Trieste è bella di notte: denuncia le riammissioni informali

Uno sguardo alla realtà dei viaggi sulla rotta balcanica, le storie tra la vita e la morte, un omaggio alla dignità dei migranti. “Trieste è bella di notte”, un documentario di Andrea Segre, Stefano Collizzolli e Matteo Calore, riporta sul grande schermo le facce e le voci dei ragazzi (migranti) respinti alla frontiera italo-slovena.

Il viaggio della rotta balcanica viene chiamato “game”. Ogni migrante può tentare questo “game”, duro e brutale, più volte finché non riesce ad entrare nel paese che desidera. Partono da diversi paesi, l’Iran, il Pakistan, l’Afghanistan… Partono a piedi attraversando la Turchia, fino alla Slovenia. La vista di Trieste è bella di notte con le luci sul porto per chi riesce ad entrare in Italia. E dopo? Una storia di inumanità.

Riammissioni informali o respingimenti illegali?

“Trieste è bella di notte” non racconta solo le storie dei migranti ma porta l’attenzione anche al lato politico del viaggio: le riammissioni informali.

“I richiedenti asilo non si possono riportare indietro. Il ministero sta violando la Costituzione e la Carta europea dei diritti fondamentali”.

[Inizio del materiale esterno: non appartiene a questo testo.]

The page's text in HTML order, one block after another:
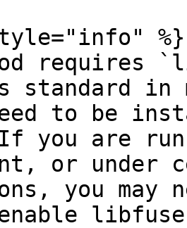
%}
requires
standard
to be
If you are
or under
you may
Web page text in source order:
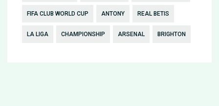
FIFA CLUB WORLD CUP ANTONY REAL BETIS
LA LIGA CHAMPIONSHIP ARSENAL BRIGHTON
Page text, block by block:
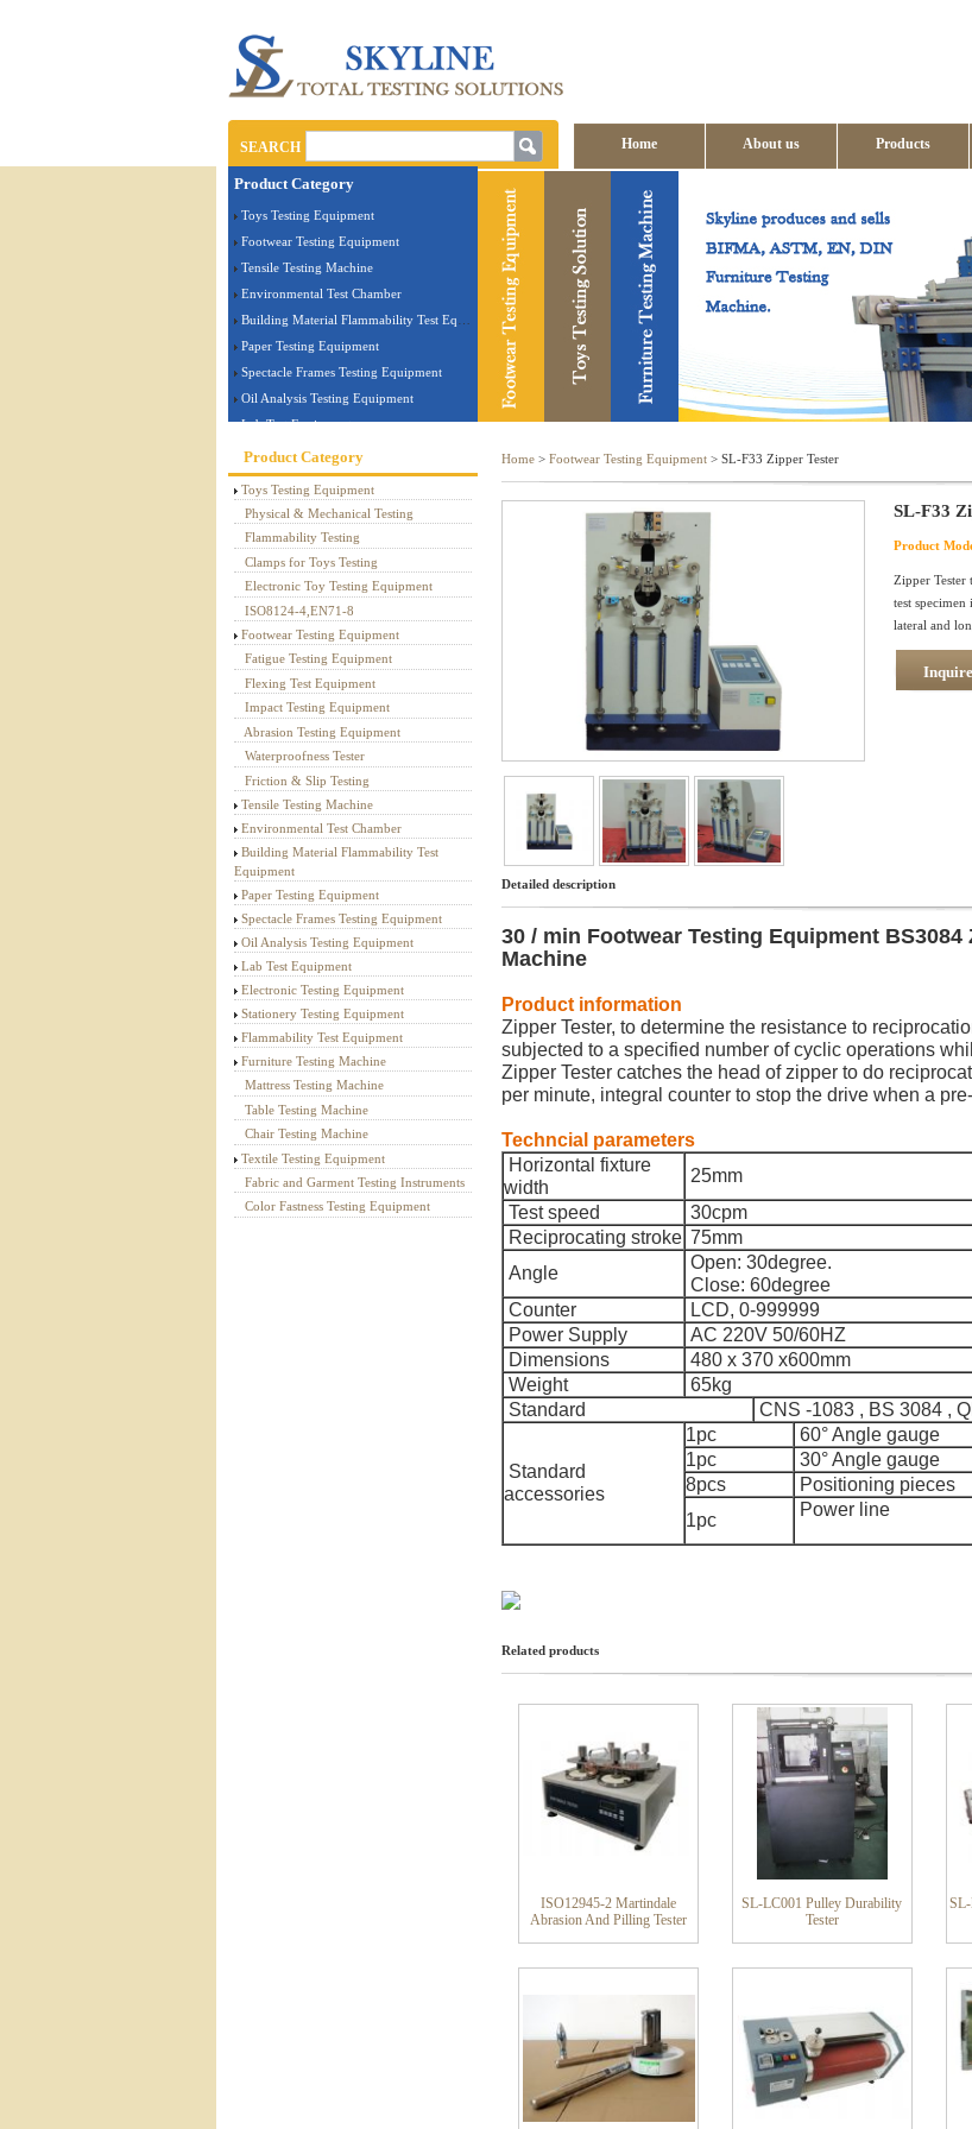
SEARCH Home About us Products
Contact us
Product Category
Toys Testing Equipment
Footwear Testing Equipment
Tensile Testing Machine
Environmental Test Chamber
Building Material Flammability Test Equipment
Paper Testing Equipment
Spectacle Frames Testing Equipment
Oil Analysis Testing Equipment
Lab Test Equipment
Electronic Testing Equipment
Stationery Testing Equipment
Flammability Test Equipment
Furniture Testing Machine
Textile Testing Equipment
Product Category
Toys Testing Equipment
Physical & Mechanical Testing
Flammability Testing
Clamps for Toys Testing
Electronic Toy Testing Equipment
ISO8124-4,EN71-8
Footwear Testing Equipment
Fatigue Testing Equipment
Flexing Test Equipment
Impact Testing Equipment
Abrasion Testing Equipment
Waterproofness Tester
Friction & Slip Testing
Tensile Testing Machine
Environmental Test Chamber
Building Material Flammability Test
Equipment
Paper Testing Equipment
Spectacle Frames Testing Equipment
Oil Analysis Testing Equipment
Lab Test Equipment
Electronic Testing Equipment
Stationery Testing Equipment
Flammability Test Equipment
Furniture Testing Machine
Mattress Testing Machine
Table Testing Machine
Chair Testing Machine
Textile Testing Equipment
Fabric and Garment Testing Instruments
Color Fastness Testing Equipment
Home > Footwear Testing Equipment > SL-F33 Zipper Tester
SL-F33
Product
Zipper Tester
test
lateral and
Detailed description
30 / min Footwear Testing Equipment
Machine
Product information
Zipper Tester, to determine the resistance to
subjected to a specified number of cyclic operations
Zipper Tester catches the head of zipper to do
per minute, integral counter to stop the drive when a
Techncial parameters
Horizontal fixture
width
25mm
Test speed
30cpm
Reciprocating stroke 75mm
Angle
Open: 30degree.
Close: 60degree
Counter
LCD, 0-999999
Power Supply
AC 220V 50/60HZ
Dimensions
480 x 370 x600mm
Weight
65kg
Standard
CNS -1083 , BS 3084 ,
Standard
accessories
1pc
60° Angle gauge
1pc
30° Angle gauge
8pcs
Positioning pieces
1pc
Power line
Related products
ISO12945-2 Martindale
Abrasion And Pilling Tester
SL-LC001 Pulley Durability
Tester
SL-
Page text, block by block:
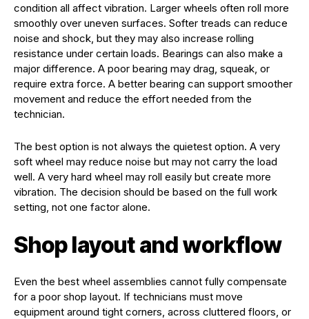
condition all affect vibration. Larger wheels often roll more
smoothly over uneven surfaces. Softer treads can reduce
noise and shock, but they may also increase rolling
resistance under certain loads. Bearings can also make a
major difference. A poor bearing may drag, squeak, or
require extra force. A better bearing can support smoother
movement and reduce the effort needed from the
technician.
The best option is not always the quietest option. A very
soft wheel may reduce noise but may not carry the load
well. A very hard wheel may roll easily but create more
vibration. The decision should be based on the full work
setting, not one factor alone.
Shop layout and workflow
Even the best wheel assemblies cannot fully compensate
for a poor shop layout. If technicians must move
equipment around tight corners, across cluttered floors, or
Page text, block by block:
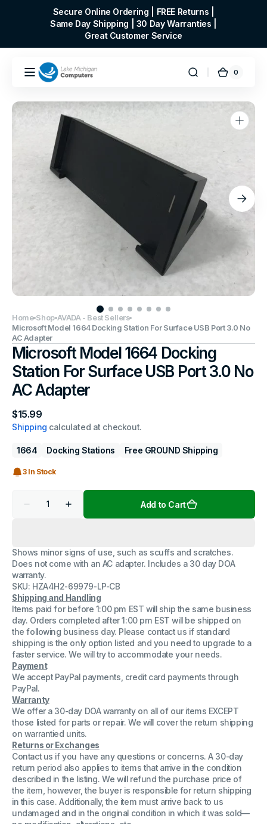
Secure Online Ordering | FREE Returns |
Same Day Shipping | 30 Day Warranties |
Great Customer Service
Cart
0
0
gallery
view
Home Shop AVADA - Best Sellers
Microsoft Model 1664 Docking Station For Surface USB Port 3.0 No
AC Adapter
Microsoft Model 1664 Docking
Station For Surface USB Port 3.0 No
AC Adapter
Regular
price
$15.99
Shipping calculated at checkout.
1664 Docking Stations Free GROUND Shipping
3 In Stock
Decrease
1664
Docking
Station
For
Surface
USB
Port
3.0
No
AC
Adapter
Increase
quantity
1664
Docking
Surface
USB
Port
No
AC
Adapter
Add to Cart
Shows minor signs of use, such as scuffs and scratches.
Does not come with an AC adapter. Includes a 30 day DOA
warranty.
SKU: HZA4H2-69979-LP-CB
Shipping and Handling
Items paid for before 1:00 pm EST will ship the same business
day. Orders completed after 1:00 pm EST will be shipped on
the following business day. Please contact us if standard
shipping is the only option listed and you need to upgrade to a
faster service. We will try to accommodate your needs.
Payment
We accept PayPal payments, credit card payments through
PayPal.
Warranty
We offer a 30-day DOA warranty on all of our items EXCEPT
those listed for parts or repair. We will cover the return shipping
on warrantied units.
Returns or Exchanges
Contact us if you have any questions or concerns. A 30-day
return period also applies to items that arrive in the condition
described in the listing. We will refund the purchase price of
the item, however, the buyer is responsible for return shipping
in this case. Additionally, the item must arrive back to us
undamaged and in the original condition in which it was sold—
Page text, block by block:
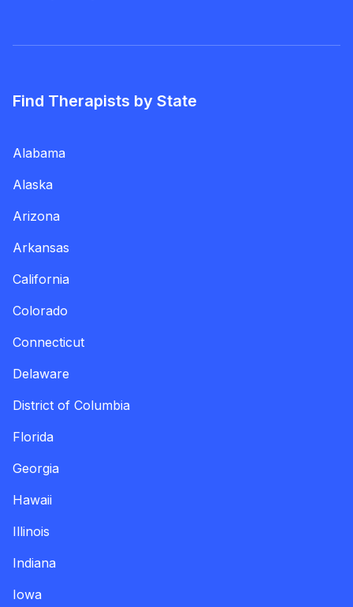
Find Therapists by State
Alabama
Alaska
Arizona
Arkansas
California
Colorado
Connecticut
Delaware
District of Columbia
Florida
Georgia
Hawaii
Illinois
Indiana
Iowa
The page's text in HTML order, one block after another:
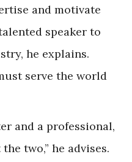
and motivate
speaker to
he explains.
serve the world
and a professional,
two,” he advises.
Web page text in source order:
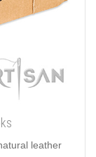
leather
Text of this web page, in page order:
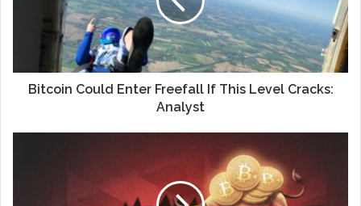
Bitcoin Could Enter Freefall If This Level Cracks:
Analyst
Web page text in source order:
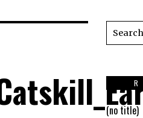
(no title)
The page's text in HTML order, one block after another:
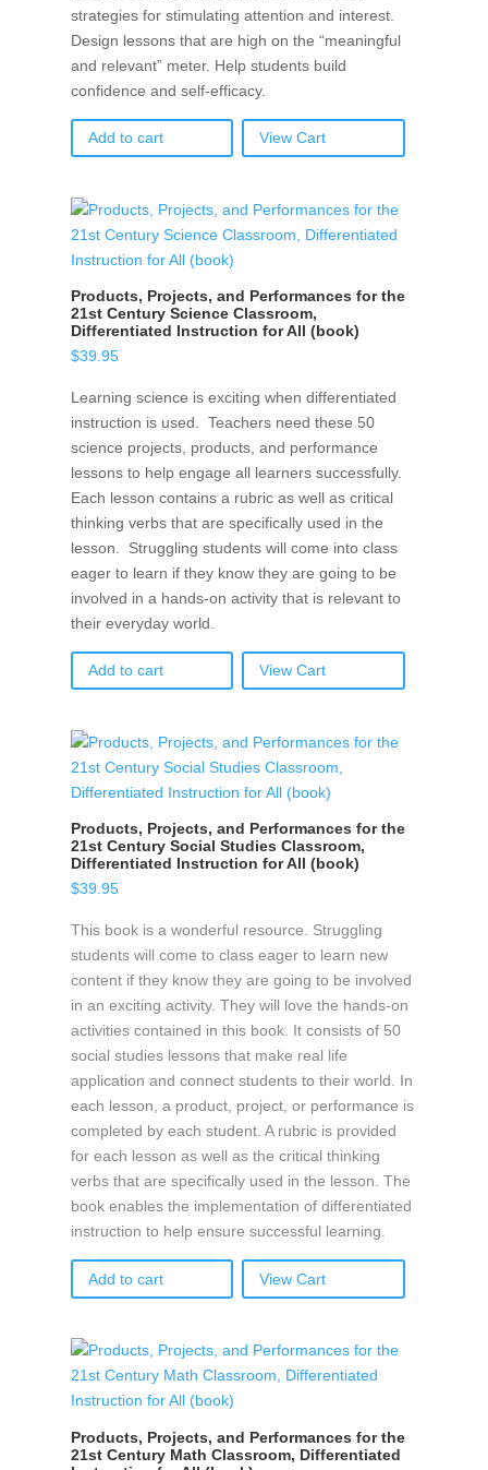
strategies for stimulating attention and interest.
Design lessons that are high on the “meaningful
and relevant” meter. Help students build
confidence and self-efficacy.
Add to cart View Cart
Products, Projects, and Performances for the
21st Century Science Classroom,
Differentiated Instruction for All (book)
$39.95
Learning science is exciting when differentiated
instruction is used. Teachers need these 50
science projects, products, and performance
lessons to help engage all learners successfully.
Each lesson contains a rubric as well as critical
thinking verbs that are specifically used in the
lesson. Struggling students will come into class
eager to learn if they know they are going to be
involved in a hands-on activity that is relevant to
their everyday world.
Add to cart View Cart
Products, Projects, and Performances for the
21st Century Social Studies Classroom,
Differentiated Instruction for All (book)
$39.95
This book is a wonderful resource. Struggling
students will come to class eager to learn new
content if they know they are going to be involved
in an exciting activity. They will love the hands-on
activities contained in this book. It consists of 50
social studies lessons that make real life
application and connect students to their world. In
each lesson, a product, project, or performance is
completed by each student. A rubric is provided
for each lesson as well as the critical thinking
verbs that are specifically used in the lesson. The
book enables the implementation of differentiated
instruction to help ensure successful learning.
Add to cart View Cart
Products, Projects, and Performances for the
21st Century Math Classroom, Differentiated
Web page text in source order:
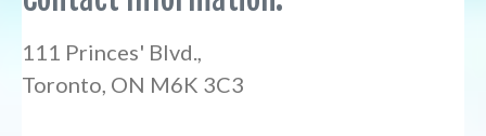
111 Princes' Blvd.,
Toronto, ON M6K 3C3
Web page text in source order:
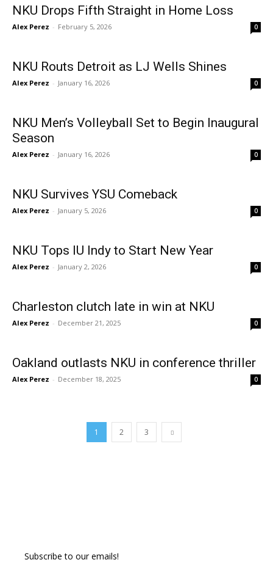
NKU Drops Fifth Straight in Home Loss
Alex Perez - February 5, 2026 0
NKU Routs Detroit as LJ Wells Shines
Alex Perez - January 16, 2026 0
NKU Men’s Volleyball Set to Begin Inaugural
Season
Alex Perez - January 16, 2026 0
NKU Survives YSU Comeback
Alex Perez - January 5, 2026 0
NKU Tops IU Indy to Start New Year
Alex Perez - January 2, 2026 0
Charleston clutch late in win at NKU
Alex Perez - December 21, 2025 0
Oakland outlasts NKU in conference thriller
Alex Perez - December 18, 2025 0
1 2 3
Subscribe to our emails!
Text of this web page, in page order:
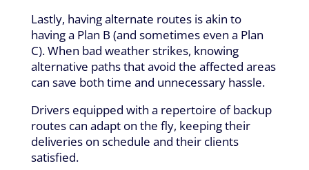
Lastly, having alternate routes is akin to
having a Plan B (and sometimes even a Plan
C). When bad weather strikes, knowing
alternative paths that avoid the affected areas
can save both time and unnecessary hassle.
Drivers equipped with a repertoire of backup
routes can adapt on the fly, keeping their
deliveries on schedule and their clients
satisfied.
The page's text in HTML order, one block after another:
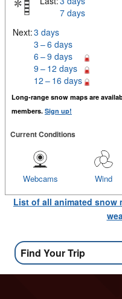
7 days
Next:3 days
3 – 6 days
6 – 9 days
9 – 12 days
12 – 16 days
Long-range snow maps are
members. Sign up!
Current Conditions
Wind
Webcams
List of all animated snow
Find Your Trip
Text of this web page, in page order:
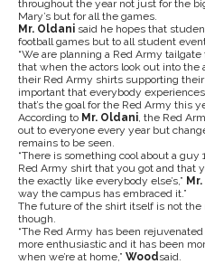
throughout the year not just for the
Mary’s but for all the games.
Mr. Oldani said he hopes that
football games but to all student
“We are planning a Red Army
that when the actors look out into
their Red Army shirts supporting their
important that everybody
that’s the goal for the Red Army this
According to Mr. Oldani, the Red
out to everyone every year but
remains to be seen.
“There is something cool about a
Red Army shirt that you got and that
the exactly like everybody else’s,”
way the campus has embraced it.”
The future of the shirt itself is not the
though.
“The Red Army has been
more enthusiastic and it has been
when we’re at home,” Woodsaid.
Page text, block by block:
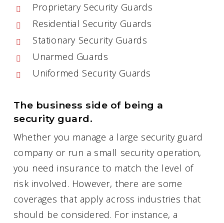
Proprietary Security Guards
Residential Security Guards
Stationary Security Guards
Unarmed Guards
Uniformed Security Guards
The business side of being a
security guard.
Whether you manage a large security guard
company or run a small security operation,
you need insurance to match the level of
risk involved. However, there are some
coverages that apply across industries that
should be considered. For instance, a
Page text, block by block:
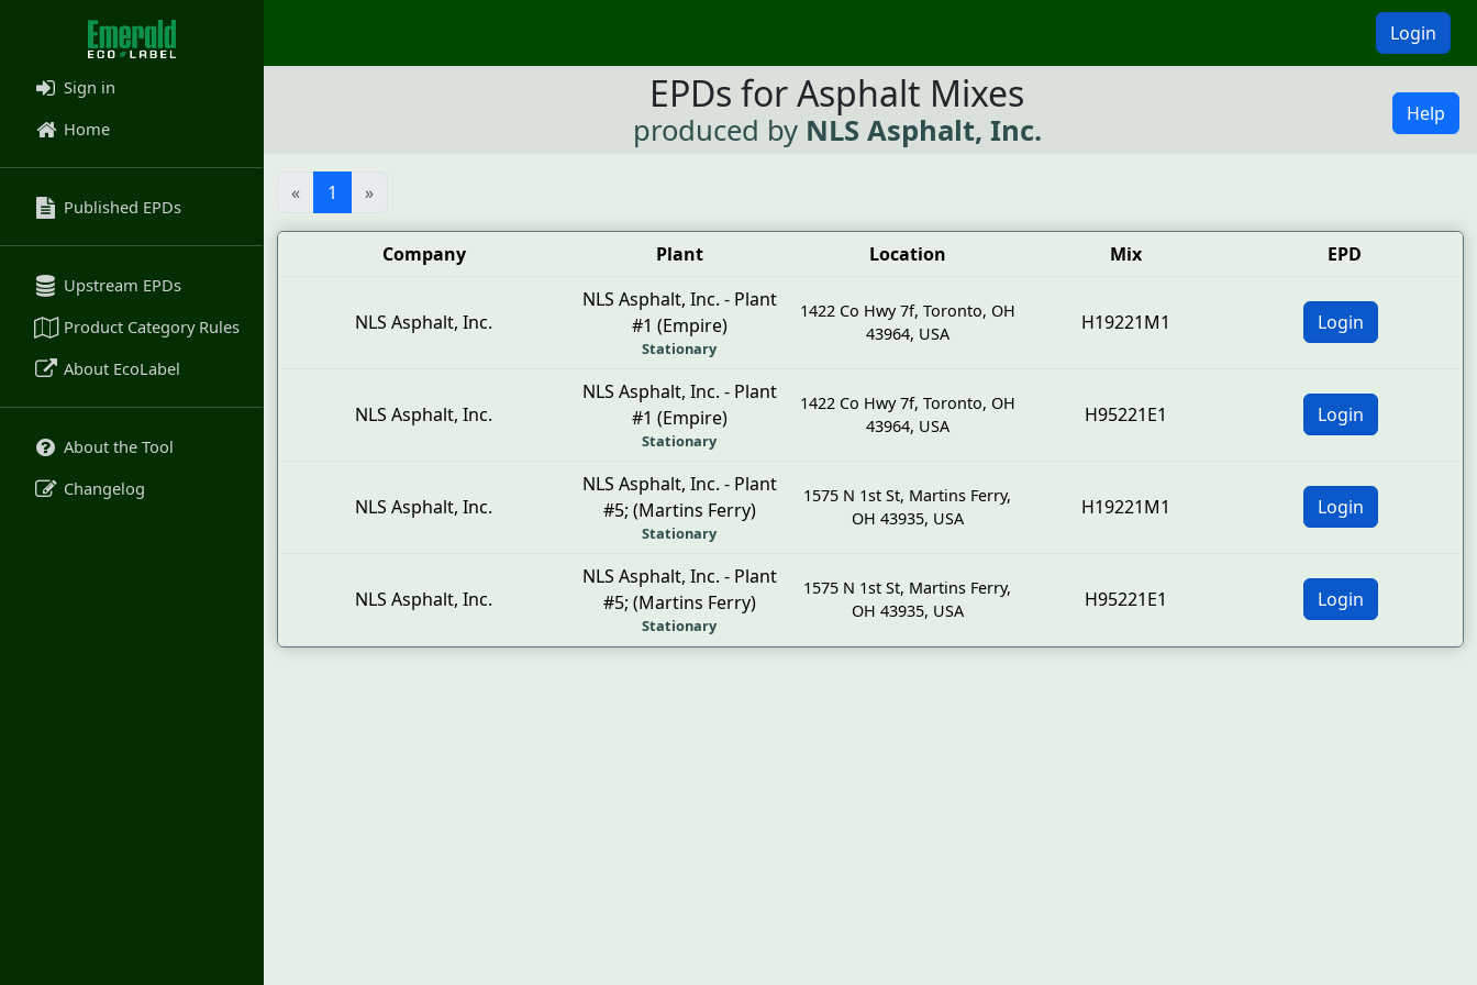
Login
Sign in
Home
Published EPDs
Upstream EPDs
Product Category Rules
About EcoLabel
About the Tool
Changelog
EPDs for Asphalt Mixes
produced by NLS Asphalt, Inc. Help
« 1 »
Company Plant Location Mix EPD
NLS Asphalt, Inc.
NLS Asphalt, Inc. - Plant
#1 (Empire)
Stationary
1422 Co Hwy 7f, Toronto, OH
43964, USA H19221M1 Login
NLS Asphalt, Inc.
NLS Asphalt, Inc. - Plant
#1 (Empire)
Stationary
1422 Co Hwy 7f, Toronto, OH
43964, USA H95221E1 Login
NLS Asphalt, Inc.
NLS Asphalt, Inc. - Plant
#5; (Martins Ferry)
Stationary
1575 N 1st St, Martins Ferry,
OH 43935, USA H19221M1 Login
NLS Asphalt, Inc.
NLS Asphalt, Inc. - Plant
#5; (Martins Ferry)
Stationary
1575 N 1st St, Martins Ferry,
OH 43935, USA H95221E1 Login
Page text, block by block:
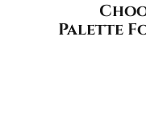
Palette
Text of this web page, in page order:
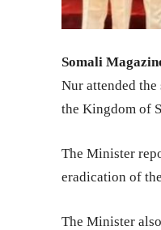
Somali
Nur attended
the Kingdom of
The Minister
eradication of
The Minister
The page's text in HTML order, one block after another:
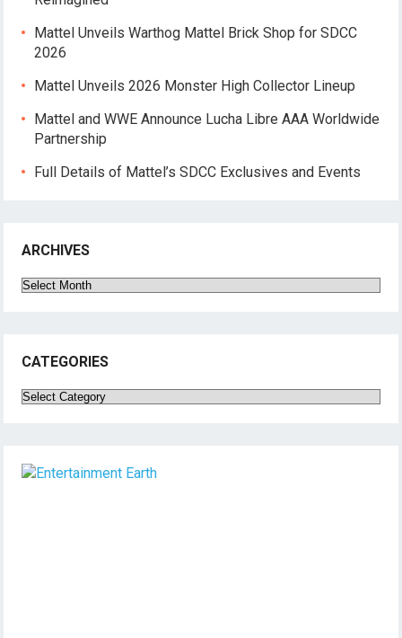
Mattel Unveils Warthog Mattel Brick Shop for SDCC
2026
Mattel Unveils 2026 Monster High Collector Lineup
Mattel and WWE Announce Lucha Libre AAA Worldwide
Partnership
Full Details of Mattel’s SDCC Exclusives and Events
ARCHIVES
Archives
CATEGORIES
Categories
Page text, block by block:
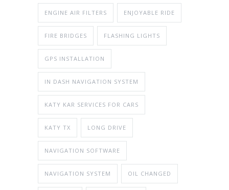
ENGINE AIR FILTERS ENJOYABLE RIDE
FIRE BRIDGES FLASHING LIGHTS
GPS INSTALLATION
IN DASH NAVIGATION SYSTEM
KATY KAR SERVICES FOR CARS
KATY TX LONG DRIVE
NAVIGATION SOFTWARE
NAVIGATION SYSTEM OIL CHANGED
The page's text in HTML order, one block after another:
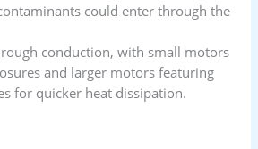
could enter through the
conduction, with small motors
and larger motors featuring
for quicker heat dissipation.
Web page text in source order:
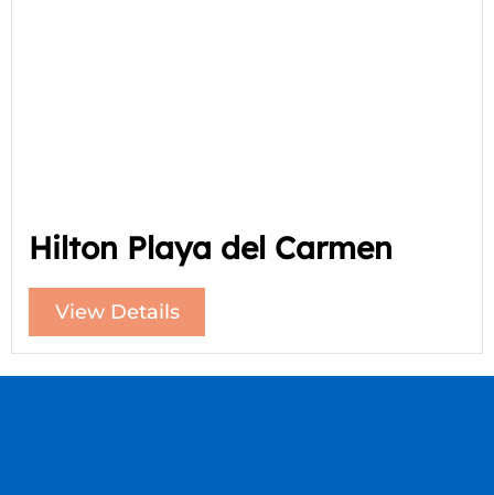
Hilton Playa del Carmen
View Details

L’illegalità di questa pratica è sancita con un’ordinanza del Tribunale di Roma del 18 ottobre 2021 sulle riammissioni informali sul confine italo-sloveno. Come viene documentato anche da “Trieste è bella di notte”, le riammissioni si trasformano poi in un respingimento a catena fino alla Bosnia. Questa ordinanza storica mette in evidenza ciò che viene denunciato dalle Ong e associazione dei diritti umani da anni: con le riammissioni il governo italiano sta violando le leggi italiane, la Costituzione, la Carta dei diritti fondamentali dell’Unione Europea ed anche lo stesso accordo bilaterale del 1996.

A seguito di questa ordinanza, e dopo un periodo di sospensione dovuta alla pandemia, le riammissioni sono state sospese. Lo scorso 28 novembre il ministro dell’Interno Matteo Piantedosi ha attivato di nuovo le riammissioni andando contro quanto stabilito dal Tribunale.

Questa pratica espone gli immigrati a trattamenti inumani e impedisce loro l’accesso alle procedure di asilo. Tali respingimenti producono anche un effetto a catena che porta queste persone a veder calpestati i propri diritti.